The 21st century liberal line is
that 'slavery is wrong', as if in our time
we speak for all history,
and in our time we can account
for what history was meant to be.
But history tells a different story,
and the older the times we look back on
the less reliable it gets, and harder it is
to explain the times are to account for,
and yet we should examine them closely
to find the humane and compelling in these accounts.
We can't know who wrote those account about powerful men,
any more than we can know what the men were like as children
or the women their mothers were, and what parenting was like.
The lives of women and children were seen
as too weak and inconsequential
for accounts of them to be thought to matter.

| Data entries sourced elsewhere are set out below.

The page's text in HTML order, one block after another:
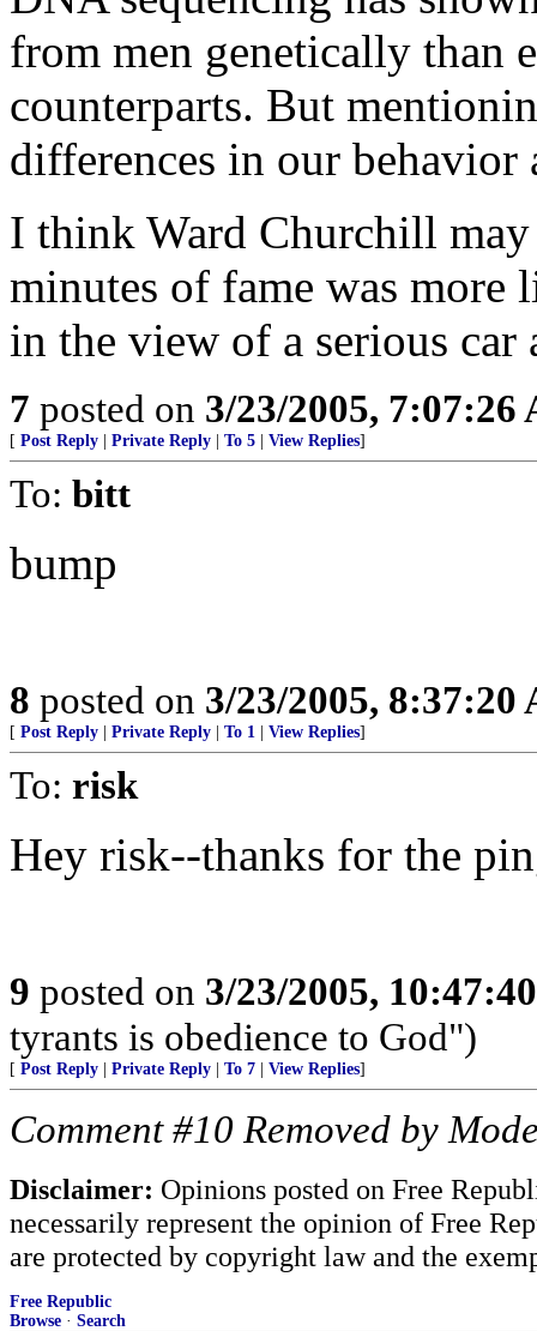
from men genetically than
counterparts. But
differences in our
I think Ward Churchill
minutes of fame was more
in the view of a serious car
7 posted on 3/23/2005, 7:07:26
[ Post Reply Private Reply To 5 View Replies]
To: bitt
bump
8 posted on 3/23/2005, 8:37:20
[ Post Reply Private Reply To 1 View Replies]
To: risk
Hey risk--thanks for the
9 posted on 3/23/2005,
tyrants is obedience to God")
[ Post Reply Private Reply To 7 View Replies]
Comment #10 Removed by
Disclaimer: Opinions posted on Free
necessarily represent the opinion of Free
are protected by copyright law and the
Free Republic
Browse · Search

In this historical vacuum lived the domestic slaves,
where they were like women and children,
where they were all became the property of male masters
and patriarchs who owned everything that was owned,
from cattle, sheep, to family, servants, and language.
For slaves domestic slavery to a household
was a way of escaping homelessness, poverty,
and worse; it was better than the alternative.
Where histories record a loss of choice,
we must recognise history as the outcome
of the Hobson's choice past for the present day.
With the enlightenment came industrial slavery
and an industrial scale slave trade, in which
the rich countries named the poor countries
ransacked them for resources, and abducted
their population to process what ransacked
and dumped the slaves, their names lost from history,
in moves which were the opposite of domestic slavery.
Where domestic slavery housed those it contracted,
in their lack of means, industries of every type
made millions not just homeless but stateless,
existing well beyond their means of reversing it.